# CALCULUS OF VARIATIONS - 2020/1

Module code: MATM059

## Module Overview

The objective of this module is to introduce students to some of the classical and modern methods in the Calculus of Variations. There will be many examples to illustrate the theory in action.

### Module provider

Mathematics

BEVAN Jonathan (Maths)

### Module cap (Maximum number of students): 30

Independent Learning Hours: 106

Lecture Hours: 33

Tutorial Hours: 11

Semester 2

## Prerequisites / Co-requisites

MAT1032 Real Analysis 1 and MAT2004 Real Analysis 2, or equivalent.

## Module content

• Variational symmetries and conservation laws.

• Weak derivatives, the fundamental lemma of the Calculus of Variations, and the spaces Lp(a,b) and W1,p(a,b).

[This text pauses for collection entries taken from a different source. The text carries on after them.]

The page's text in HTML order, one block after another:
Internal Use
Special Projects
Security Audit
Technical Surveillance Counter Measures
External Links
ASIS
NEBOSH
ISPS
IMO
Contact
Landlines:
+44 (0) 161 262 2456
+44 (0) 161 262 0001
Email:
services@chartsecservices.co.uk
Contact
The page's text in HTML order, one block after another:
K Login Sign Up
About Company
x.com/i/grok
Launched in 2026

• The weak Euler-Lagrange equation.

• Convexity and the Legendre condition.

• Solving the Euler-Lagrange equation. Examples to include the brachistochrone, minimal surfaces of revolution, the catenary.

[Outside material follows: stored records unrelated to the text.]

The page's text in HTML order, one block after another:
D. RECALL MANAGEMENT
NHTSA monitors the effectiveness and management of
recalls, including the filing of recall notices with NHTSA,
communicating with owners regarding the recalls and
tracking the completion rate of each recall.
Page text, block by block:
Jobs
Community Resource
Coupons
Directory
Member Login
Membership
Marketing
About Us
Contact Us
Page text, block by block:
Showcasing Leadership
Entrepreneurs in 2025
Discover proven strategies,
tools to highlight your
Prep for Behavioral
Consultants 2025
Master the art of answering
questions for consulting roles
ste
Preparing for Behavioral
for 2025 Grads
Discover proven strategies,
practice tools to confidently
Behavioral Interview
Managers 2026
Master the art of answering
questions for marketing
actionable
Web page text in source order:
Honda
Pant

• The direct method of the Calculus of Variations.  Examples of problems with no minimizer.

• Weak and strong local minimizers: sufficient conditions for a solution of the Euler-Lagrange equation to be a minimizer.

• Constrained variational problems.

## Assessment pattern

Assessment type Unit of assessment Weighting
School-timetabled exam/test In-Semester Test 50 minutes 20
Examination Examination 80

N/A

## Assessment Strategy

The strategy of assessment via Examination and In-Semester Test is designed to provide:

• A detailed introduction to the classical and modern methods in the Calculus of Variations

• Experience of the methods used to interpret, understand and solve applicable problems using such techniques.

## Module aims

• Equip students with some of the basic tools of the Calculus of Variations
• Develop the students’ appreciation of where the Calculus of Variations is useful and how it fits in with other mathematical disciplines

## Learning outcomes

 Attributes Developed 001 Accurately identify conditions under which the Euler-Lagrange equation can be derived, and to derive it from first principles under these conditions 002 Recognize and determine appropriate function spaces in which to set given variational problems, and to apply previous knowledge of ordinary differential equations in order to solve them 003 Understand and apply theorems concerning weak and strong local minimizers to given variational problems

Attributes Developed

C - Cognitive/analytical

K - Subject knowledge

T - Transferable skills

P - Professional/Practical skills

## Methods of Teaching / Learning

The learning and teaching methods include:

• 3 x 1 hour lectures per week x 11 weeks interspersed with tutorials when appropriate for 11 weeks.

• Formative feedback will be provided both on submitted problem sheets and in the In-Semester test, to help students develop their understanding as the course progresses.

Indicated Lecture Hours (which may also include seminars, tutorials, workshops and other contact time) are approximate and may include in-class tests where one or more of these are an assessment on the module. In-class tests are scheduled/organised separately to taught content and will be published on to student personal timetables, where they apply to taken modules, as soon as they are finalised by central administration. This will usually be after the initial publication of the teaching timetable for the relevant semester.